Vervolgens is door de nieuw aangetreden Minister voor Onderwijs een nota van wijziging (zie noot 9) ingediend, waarbij het begrip wanbeheer en de aanwijzingsbevoegdheid weer werden verruimd. Daarmee werd in wezen teruggegrepen op de tekst van het wetsvoorstel zoals dat aan de Afdeling was voorgelegd:

• de term ‘structureel’ uit de definitie van wanbeheer met betrekking tot de zorgplicht voor de veiligheid en de burgerschapsopdracht vervalt;
• voor een spoedaanwijzing volstaat een redelijk vermoeden.
• de verlengingsmogelijkheid van de spoedaanwijzing keert terug.

Bij de derde nota van wijziging (zie noot 10) is vervolgens de bewijsmaatstaf voor de spoedaanwijzing weer gewijzigd, van een redelijk vermoeden naar een wezenlijk vermoeden. De term ‘wezenlijk vermoeden’ houdt volgens de toelichting het midden tussen een ‘redelijk vermoeden’ en een ‘ernstig vermoeden.’

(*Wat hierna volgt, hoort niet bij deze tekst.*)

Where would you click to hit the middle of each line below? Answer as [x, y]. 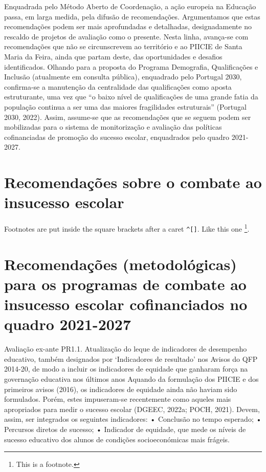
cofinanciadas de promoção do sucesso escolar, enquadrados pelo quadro [117, 137]
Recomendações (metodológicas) [120, 264]
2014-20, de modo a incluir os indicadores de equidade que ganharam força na [126, 369]
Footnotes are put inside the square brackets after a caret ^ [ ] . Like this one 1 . [127, 228]
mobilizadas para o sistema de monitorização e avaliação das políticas [113, 127]
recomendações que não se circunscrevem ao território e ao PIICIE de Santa [123, 46]
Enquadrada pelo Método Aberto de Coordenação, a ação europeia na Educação [130, 6]
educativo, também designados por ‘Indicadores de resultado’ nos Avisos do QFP [131, 358]

Bij amendement is ten slotte de voorgestelde uitbreiding van de definitie van wanbeheer, wat betreft overtreding van de burgerschapsopdracht, aangescherpt door de term ‘structureel of flagrant’ in te voegen. (zie noot 11) Met de invoeging van de term ‘structureel’ wordt het wetsvoorstel in zoverre teruggebracht naar de staat voorafgaand aan de eerste nota van wijziging. Nieuw is evenwel dat een aanwijzing ook kan worden gegeven bij flagrante schendingen van de burgerschapsopdracht. Hierover wordt opgemerkt: "Het betreft hier uitzonderlijke, incidentele overtredingen, die zodanig ernstig zijn dat zij direct aanleiding geven voor een zware sanctie als een aanwijzing. De term "flagrant" is ontleend aan de Regeling Commissie beoordeling uitingen maatschappelijk verantwoordelijkheidsbesef (Stcrt. 2017, 61996)."

De parallelle definitie van wanbeheer in geval van overtreding van de zorgplicht voor de veiligheid bleef ongewijzigd.

In de memorie van antwoord aan de Eerste Kamer spitst de regering de term ‘flagrant’ als volgt toe: "Het gaat dus om gevallen waarin het bevoegd gezag zodanig ver buiten de wettelijke kaders van de burgerschapsopdracht treedt, dat geen redelijk denkend mens eraan kan twijfelen dat van een overtreding sprake is. Of aan dit criterium is voldaan, zal van geval tot geval moeten worden beoordeeld. Gedacht kan worden aan het aanzetten tot haat jegens bepaalde bevolkingsgroepen of het oproepen tot geweld." (zie noot 12)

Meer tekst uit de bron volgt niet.